Avec le lancement prochain des travaux du quai Issoufali et la réglementation de la circulation sur la zone dite « du Rocher », la situation risque encore de se dégrader, ajoute l’association. L’école dénonce être « volontairement » exclue par la préfecture des dialogues concernant la circulation sur le Rocher. L’association rappelle qu’elle ne demande pas un droit de stationnement permanent, mais « l’autorisation de pouvoir circuler jusqu’à l’entrée de la rue menant à l’école afin de pouvoir continuer à déposer nos enfants comme cela se fait actuellement ».

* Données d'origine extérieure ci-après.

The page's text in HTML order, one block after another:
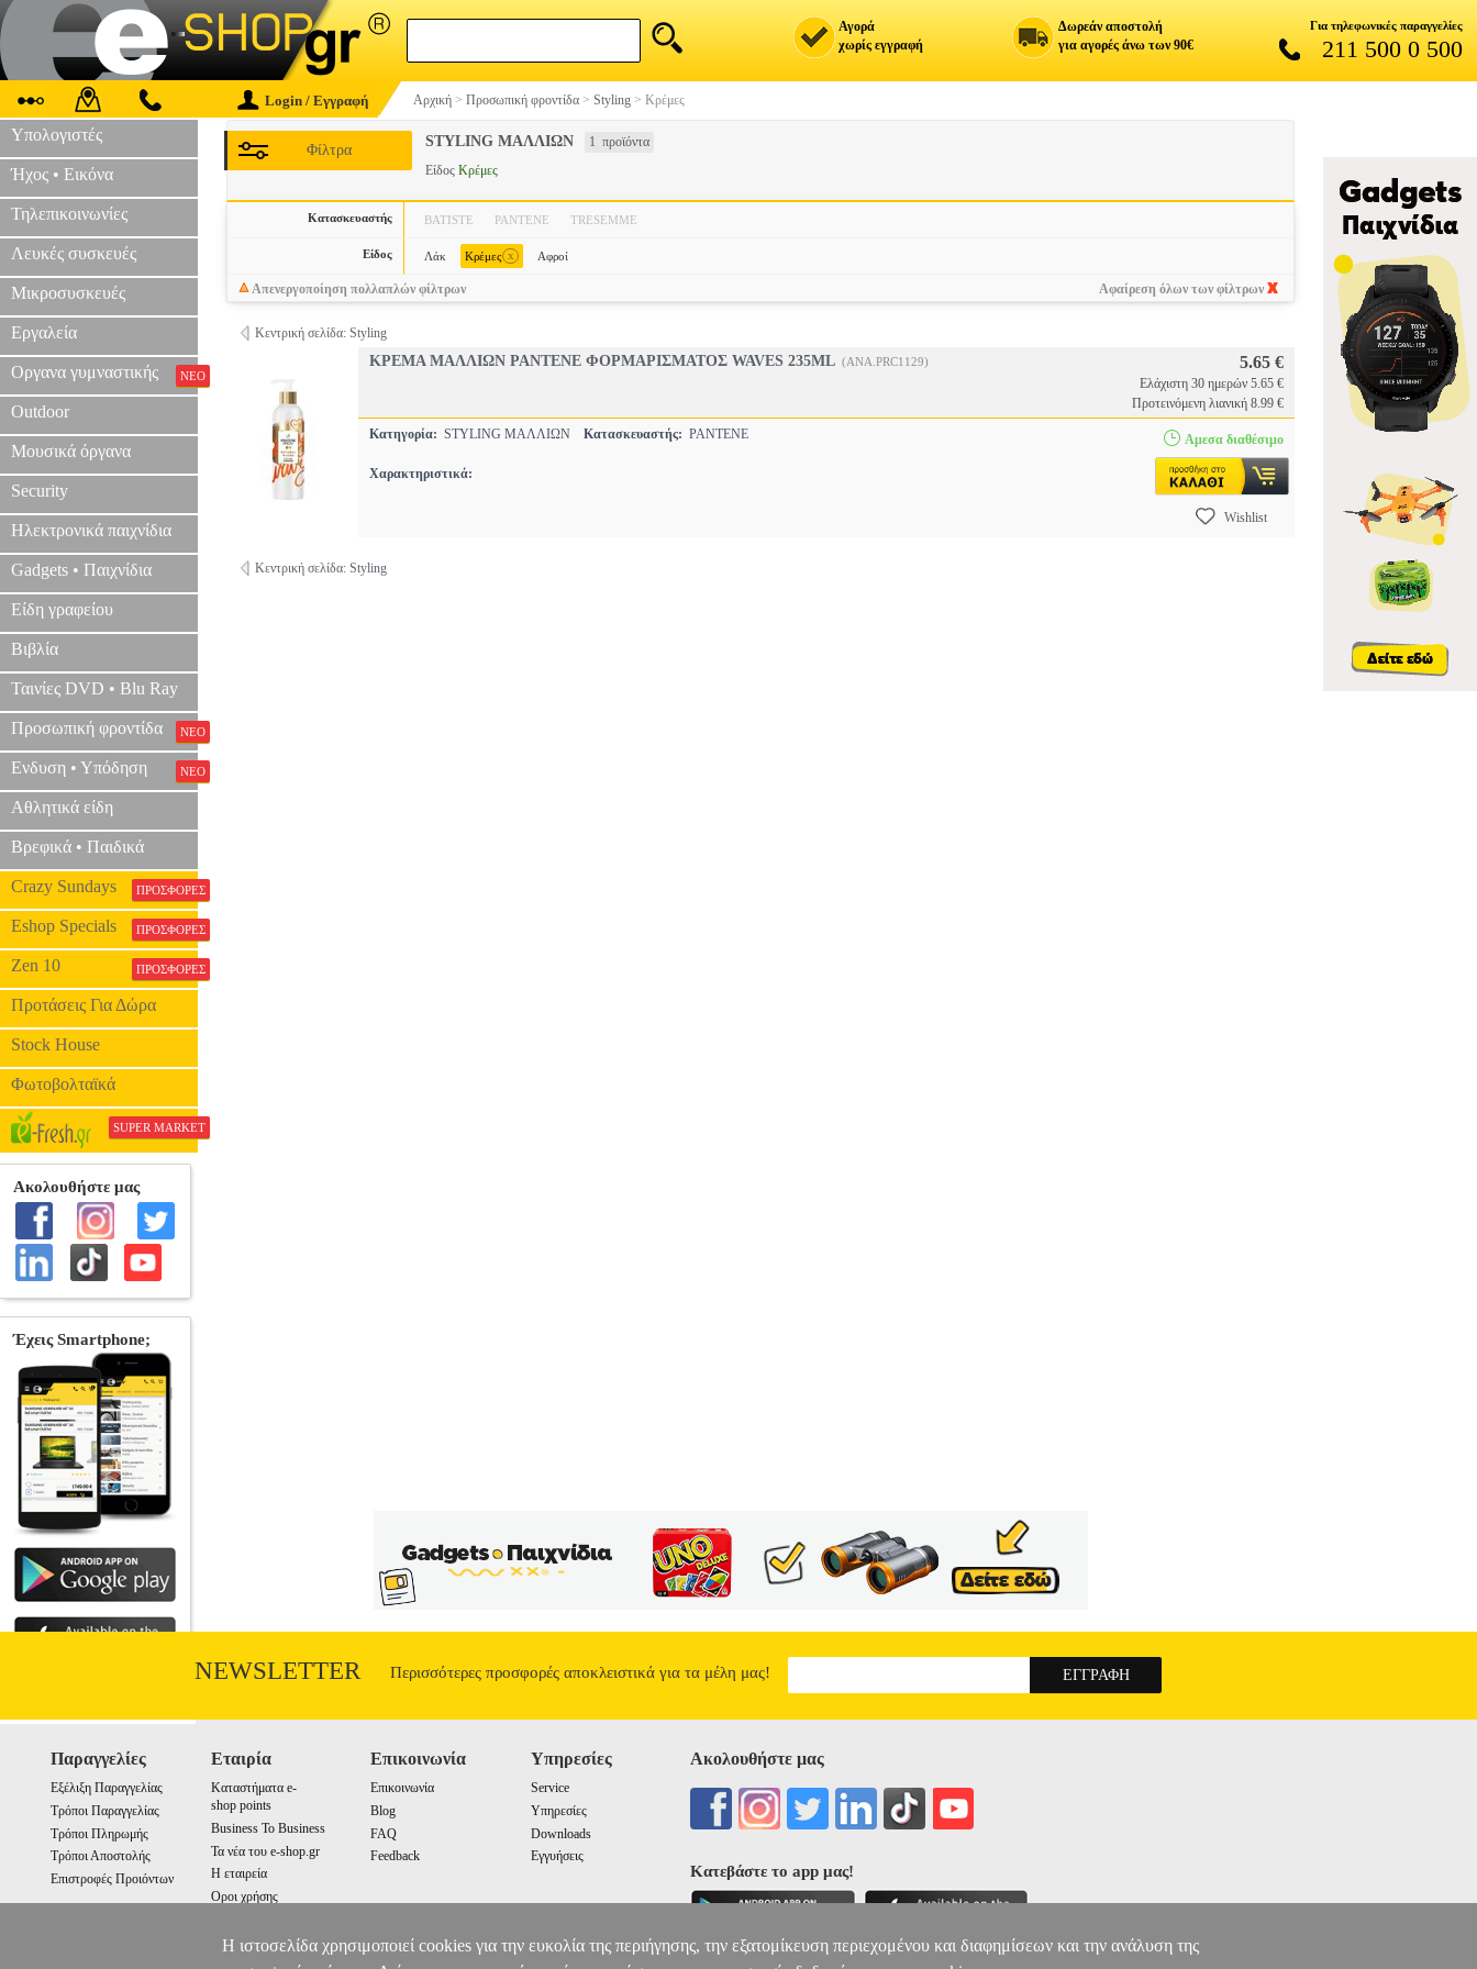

Selon les familles, la « seule solution proposée par les autorités » consiste à stationner au parking de la barge, déjà saturé dès 6h du matin, et à parcourir ensuite 500 mètres à pied avec les enfants. Une alternative jugée « dangereuse ». « Cette zone sera saturée par les scooters, voitures et poids-lourds attendant la barge, tout cela dans une zone disposant de peu de trottoirs ».

Face à cette impasse, l’association avance plusieurs pistes : la création d’un dépose minute sur la place de l’ancien hôpital ; la reconnaissance du statut de riverain pour l’ensemble des parents membres de l’association ; la modification de l’arrêté municipal afin d’autoriser la circulation et le stationnement rue de l’Église à des horaires précis (6 h 40 – 7 h 20 et 11 h 40 – 12 h 20, du lundi au vendredi).

Pour l’association et les famillles, il est crucial de trouver un accord rapidement, afin de garantir la pérennité de l’école et la sécurité de l’enseignement dispensé aux enfants.